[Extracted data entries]
....

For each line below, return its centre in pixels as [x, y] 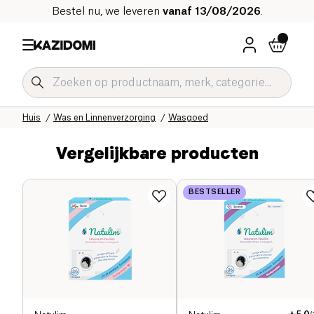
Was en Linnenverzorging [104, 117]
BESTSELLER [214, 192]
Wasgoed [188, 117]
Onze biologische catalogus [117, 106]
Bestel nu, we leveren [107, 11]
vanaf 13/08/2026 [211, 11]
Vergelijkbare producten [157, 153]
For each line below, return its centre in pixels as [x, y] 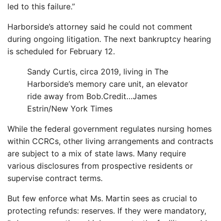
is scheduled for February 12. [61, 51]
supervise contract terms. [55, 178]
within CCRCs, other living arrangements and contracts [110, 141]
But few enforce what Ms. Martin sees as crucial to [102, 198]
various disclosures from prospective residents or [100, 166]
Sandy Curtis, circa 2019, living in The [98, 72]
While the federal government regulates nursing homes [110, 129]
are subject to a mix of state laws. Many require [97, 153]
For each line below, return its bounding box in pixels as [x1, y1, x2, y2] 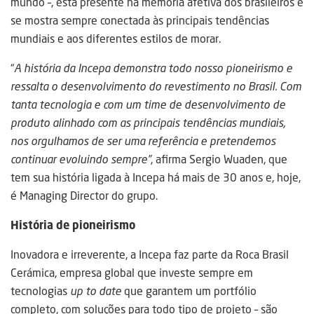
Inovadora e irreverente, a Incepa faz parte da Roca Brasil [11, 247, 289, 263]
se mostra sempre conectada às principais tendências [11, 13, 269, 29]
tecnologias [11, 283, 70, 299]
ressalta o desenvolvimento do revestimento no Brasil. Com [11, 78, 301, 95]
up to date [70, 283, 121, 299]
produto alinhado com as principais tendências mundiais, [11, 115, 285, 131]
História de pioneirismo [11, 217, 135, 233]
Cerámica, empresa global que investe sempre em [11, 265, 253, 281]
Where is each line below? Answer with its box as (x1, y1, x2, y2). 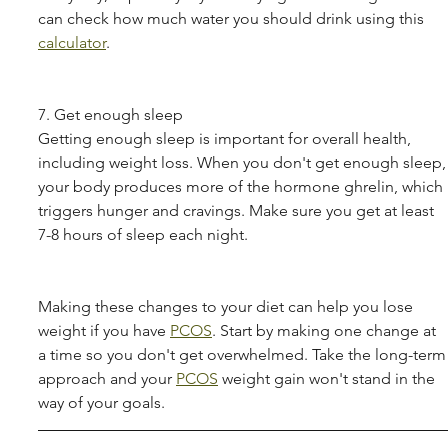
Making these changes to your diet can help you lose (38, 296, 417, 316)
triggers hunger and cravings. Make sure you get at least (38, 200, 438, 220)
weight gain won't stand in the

....

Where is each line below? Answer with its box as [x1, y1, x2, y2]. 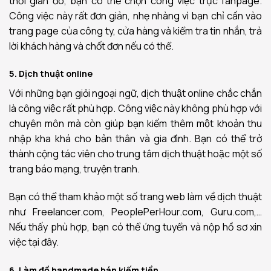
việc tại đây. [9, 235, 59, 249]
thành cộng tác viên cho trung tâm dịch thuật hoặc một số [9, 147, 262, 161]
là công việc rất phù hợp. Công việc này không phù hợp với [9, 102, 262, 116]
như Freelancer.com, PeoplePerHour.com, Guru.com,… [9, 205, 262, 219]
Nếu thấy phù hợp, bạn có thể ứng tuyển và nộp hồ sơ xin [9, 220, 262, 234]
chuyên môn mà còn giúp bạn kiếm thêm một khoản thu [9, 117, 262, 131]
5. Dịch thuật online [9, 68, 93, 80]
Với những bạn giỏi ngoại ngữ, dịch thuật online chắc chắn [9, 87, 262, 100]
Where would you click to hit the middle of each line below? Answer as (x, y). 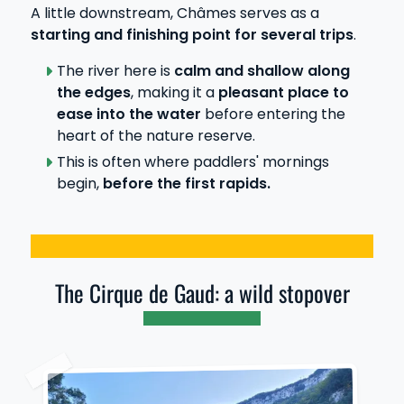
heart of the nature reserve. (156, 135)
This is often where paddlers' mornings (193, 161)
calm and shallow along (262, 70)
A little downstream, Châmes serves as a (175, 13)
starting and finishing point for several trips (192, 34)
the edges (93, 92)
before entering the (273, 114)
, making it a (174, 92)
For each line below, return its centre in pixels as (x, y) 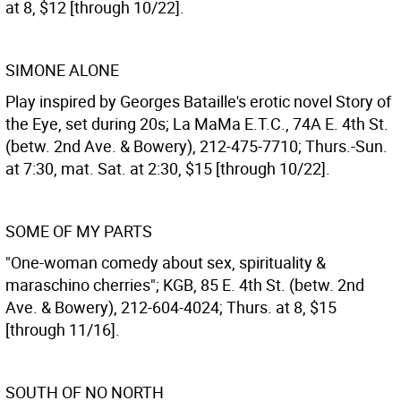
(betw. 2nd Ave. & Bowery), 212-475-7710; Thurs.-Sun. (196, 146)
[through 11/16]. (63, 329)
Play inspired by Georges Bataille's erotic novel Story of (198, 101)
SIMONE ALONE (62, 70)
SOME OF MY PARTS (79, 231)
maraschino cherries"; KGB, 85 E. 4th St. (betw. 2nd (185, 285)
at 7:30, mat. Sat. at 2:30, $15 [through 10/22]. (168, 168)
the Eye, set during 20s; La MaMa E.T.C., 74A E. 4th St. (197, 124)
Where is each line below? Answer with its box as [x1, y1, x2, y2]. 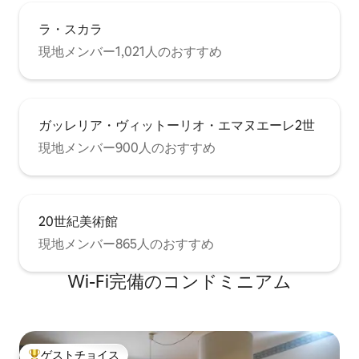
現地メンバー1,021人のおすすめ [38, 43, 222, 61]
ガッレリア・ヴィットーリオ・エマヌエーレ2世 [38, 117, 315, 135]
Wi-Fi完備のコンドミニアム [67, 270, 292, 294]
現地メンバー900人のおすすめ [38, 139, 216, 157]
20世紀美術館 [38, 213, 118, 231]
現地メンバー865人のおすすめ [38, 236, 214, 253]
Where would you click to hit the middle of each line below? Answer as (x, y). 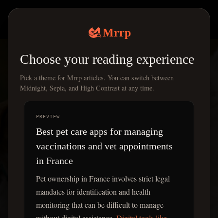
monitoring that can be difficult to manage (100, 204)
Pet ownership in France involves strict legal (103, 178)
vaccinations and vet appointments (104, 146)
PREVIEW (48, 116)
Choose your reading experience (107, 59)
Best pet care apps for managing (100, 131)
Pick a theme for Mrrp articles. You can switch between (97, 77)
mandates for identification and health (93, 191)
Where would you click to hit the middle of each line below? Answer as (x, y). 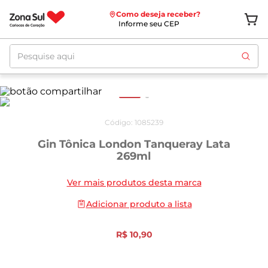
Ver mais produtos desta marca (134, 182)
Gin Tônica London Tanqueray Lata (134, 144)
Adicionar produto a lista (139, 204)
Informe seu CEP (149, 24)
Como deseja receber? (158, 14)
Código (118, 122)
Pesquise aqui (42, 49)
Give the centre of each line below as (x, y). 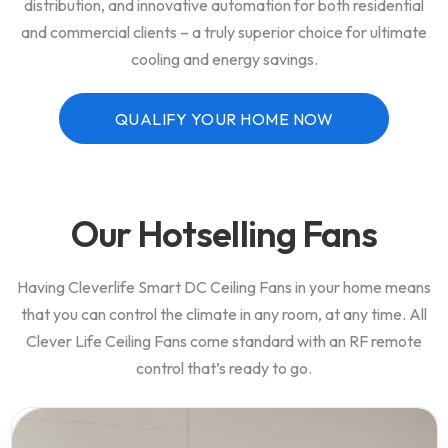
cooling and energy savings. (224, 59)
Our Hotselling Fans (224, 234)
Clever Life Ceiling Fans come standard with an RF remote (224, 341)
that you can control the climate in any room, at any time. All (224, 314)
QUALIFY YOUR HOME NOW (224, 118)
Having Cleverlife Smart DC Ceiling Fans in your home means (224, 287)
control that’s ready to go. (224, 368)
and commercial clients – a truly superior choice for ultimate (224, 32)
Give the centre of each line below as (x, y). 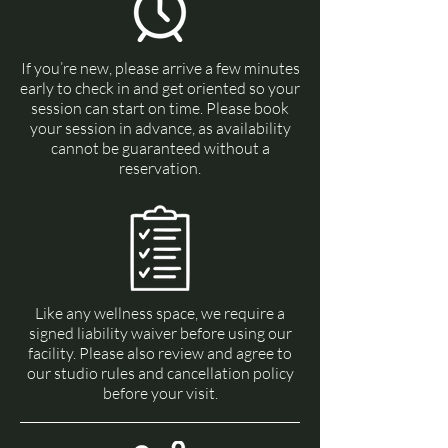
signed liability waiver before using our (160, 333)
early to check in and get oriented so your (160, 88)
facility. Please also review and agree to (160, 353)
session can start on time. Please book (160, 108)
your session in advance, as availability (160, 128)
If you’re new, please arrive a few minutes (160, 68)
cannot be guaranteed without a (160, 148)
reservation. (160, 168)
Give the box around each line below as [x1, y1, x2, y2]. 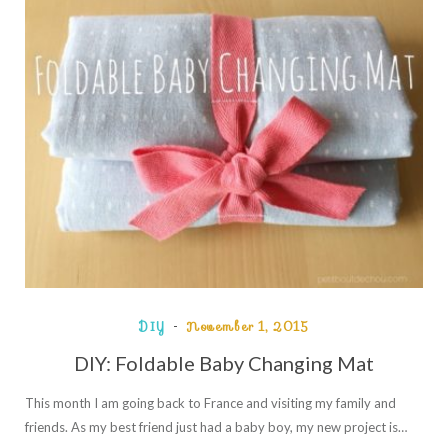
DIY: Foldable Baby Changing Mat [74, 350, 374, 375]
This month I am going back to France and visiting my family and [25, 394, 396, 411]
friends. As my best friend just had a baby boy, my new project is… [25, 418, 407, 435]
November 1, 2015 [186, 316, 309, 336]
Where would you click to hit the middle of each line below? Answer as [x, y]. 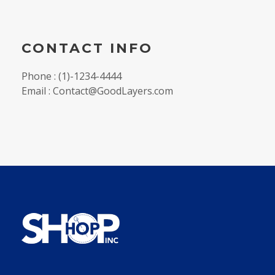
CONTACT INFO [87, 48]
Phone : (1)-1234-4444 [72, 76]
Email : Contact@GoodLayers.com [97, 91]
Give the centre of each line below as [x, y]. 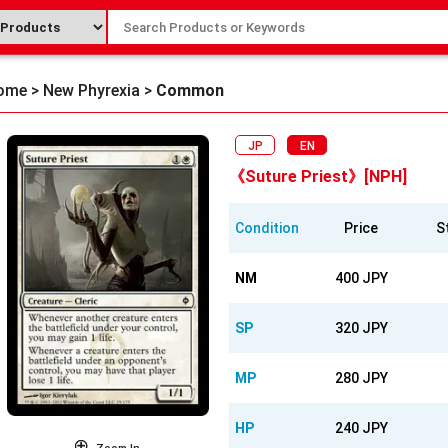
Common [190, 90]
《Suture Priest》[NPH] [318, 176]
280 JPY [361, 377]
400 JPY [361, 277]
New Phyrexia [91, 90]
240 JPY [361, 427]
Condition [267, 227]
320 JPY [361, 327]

....

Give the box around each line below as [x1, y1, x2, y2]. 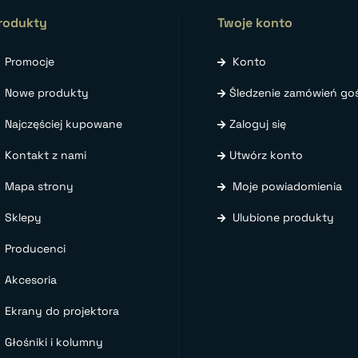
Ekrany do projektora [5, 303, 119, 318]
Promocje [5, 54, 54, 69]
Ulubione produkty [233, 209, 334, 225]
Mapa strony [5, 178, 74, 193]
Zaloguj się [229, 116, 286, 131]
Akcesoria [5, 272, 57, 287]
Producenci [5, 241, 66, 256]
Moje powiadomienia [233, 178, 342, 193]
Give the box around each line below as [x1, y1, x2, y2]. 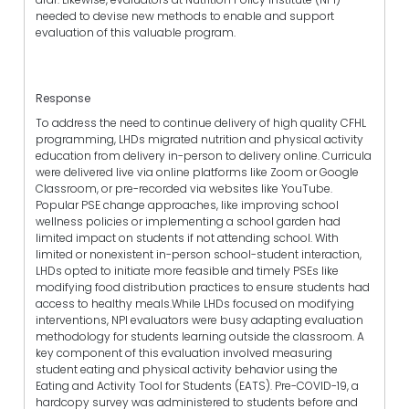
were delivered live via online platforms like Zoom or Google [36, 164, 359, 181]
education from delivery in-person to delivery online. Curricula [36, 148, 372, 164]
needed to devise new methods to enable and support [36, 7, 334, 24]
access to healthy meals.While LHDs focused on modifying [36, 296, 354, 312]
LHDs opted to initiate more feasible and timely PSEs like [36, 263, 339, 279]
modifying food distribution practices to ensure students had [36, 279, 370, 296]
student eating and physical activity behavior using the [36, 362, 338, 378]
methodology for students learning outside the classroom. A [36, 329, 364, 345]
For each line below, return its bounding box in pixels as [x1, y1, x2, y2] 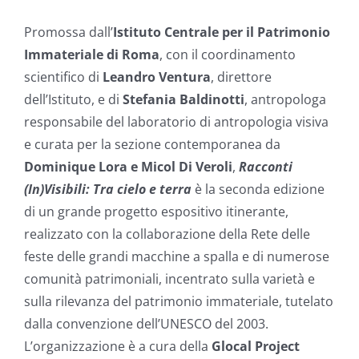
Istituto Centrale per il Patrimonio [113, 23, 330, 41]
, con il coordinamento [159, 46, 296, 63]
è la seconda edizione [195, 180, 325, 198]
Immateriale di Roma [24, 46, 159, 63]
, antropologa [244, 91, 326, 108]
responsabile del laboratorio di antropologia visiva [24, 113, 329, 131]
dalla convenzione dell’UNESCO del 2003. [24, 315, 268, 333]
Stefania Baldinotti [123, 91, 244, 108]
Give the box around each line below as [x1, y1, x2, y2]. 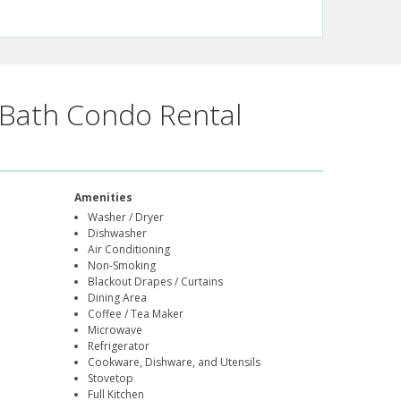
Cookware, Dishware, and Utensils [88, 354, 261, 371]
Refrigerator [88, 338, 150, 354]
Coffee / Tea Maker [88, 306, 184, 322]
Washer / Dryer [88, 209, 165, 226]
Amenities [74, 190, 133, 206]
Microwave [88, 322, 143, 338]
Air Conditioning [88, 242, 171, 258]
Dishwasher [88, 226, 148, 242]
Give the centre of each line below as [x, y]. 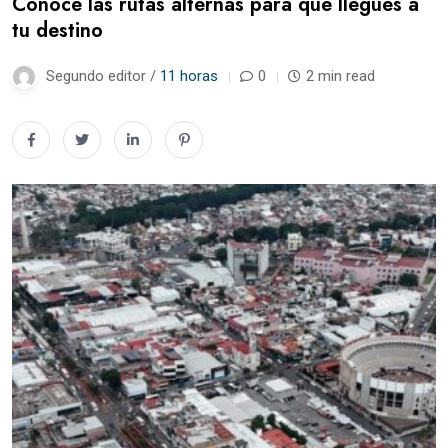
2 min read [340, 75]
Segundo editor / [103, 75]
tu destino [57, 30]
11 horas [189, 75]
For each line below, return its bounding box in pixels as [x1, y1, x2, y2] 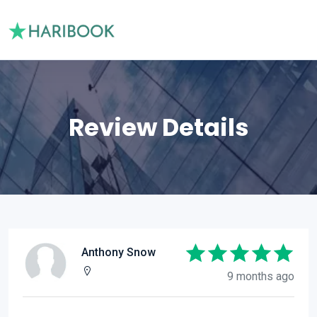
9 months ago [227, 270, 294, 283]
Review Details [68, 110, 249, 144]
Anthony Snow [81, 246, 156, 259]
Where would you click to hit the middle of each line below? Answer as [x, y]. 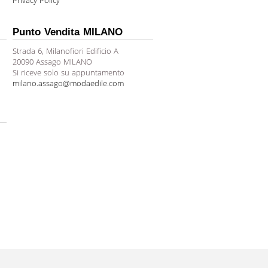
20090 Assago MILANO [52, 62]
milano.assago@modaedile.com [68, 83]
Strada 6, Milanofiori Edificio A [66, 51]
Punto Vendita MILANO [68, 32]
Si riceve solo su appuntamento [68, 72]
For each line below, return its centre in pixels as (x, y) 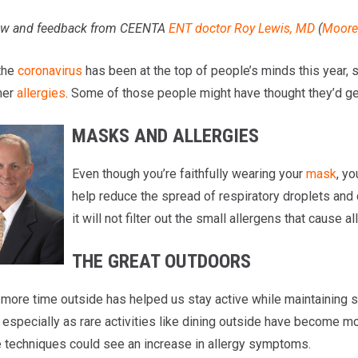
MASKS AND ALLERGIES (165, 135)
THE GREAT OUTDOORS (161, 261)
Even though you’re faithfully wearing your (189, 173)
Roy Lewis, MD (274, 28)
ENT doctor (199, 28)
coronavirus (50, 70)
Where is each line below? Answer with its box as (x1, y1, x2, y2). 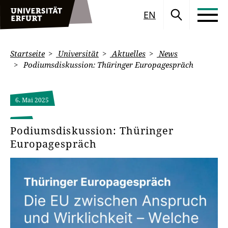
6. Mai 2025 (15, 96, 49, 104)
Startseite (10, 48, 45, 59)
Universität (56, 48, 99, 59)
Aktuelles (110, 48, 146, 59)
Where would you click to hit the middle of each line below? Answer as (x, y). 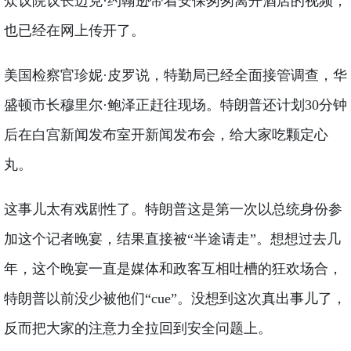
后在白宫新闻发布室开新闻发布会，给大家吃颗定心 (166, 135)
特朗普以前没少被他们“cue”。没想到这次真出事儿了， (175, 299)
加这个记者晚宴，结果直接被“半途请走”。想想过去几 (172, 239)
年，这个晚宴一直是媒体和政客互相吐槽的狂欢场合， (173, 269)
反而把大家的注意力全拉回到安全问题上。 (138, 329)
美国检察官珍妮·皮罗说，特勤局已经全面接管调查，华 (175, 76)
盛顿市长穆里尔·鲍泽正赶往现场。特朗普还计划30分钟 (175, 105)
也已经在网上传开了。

....

[Work to complete] Print from the line containing "ガッレリア・ヴィットーリオ・エマヌエーレ2世 [38, 117, 315, 135]" through the line containing "mandates for identification" in the data above, exactly as the lines stand, and omit every picture.

[Answer section]
ガッレリア・ヴィットーリオ・エマヌエーレ2世 [38, 117, 315, 135]
Wi-Fi完備のコンドミニアム [67, 270, 292, 294]
現地メンバー900人のおすすめ [38, 139, 216, 157]
20世紀美術館 [38, 213, 118, 231]
現地メンバー865人のおすすめ [38, 236, 214, 253]
Where would you click to hit the middle of each line below? Answer as (x, y). 
monitoring that can be difficult to manage (100, 204)
Pet ownership in France involves strict legal (103, 178)
vaccinations and vet appointments (104, 146)
PREVIEW (48, 116)
Choose your reading experience (107, 59)
Best pet care apps for managing (100, 131)
Pick a theme for Mrrp articles. You can switch between (97, 77)
mandates for identification and health (93, 191)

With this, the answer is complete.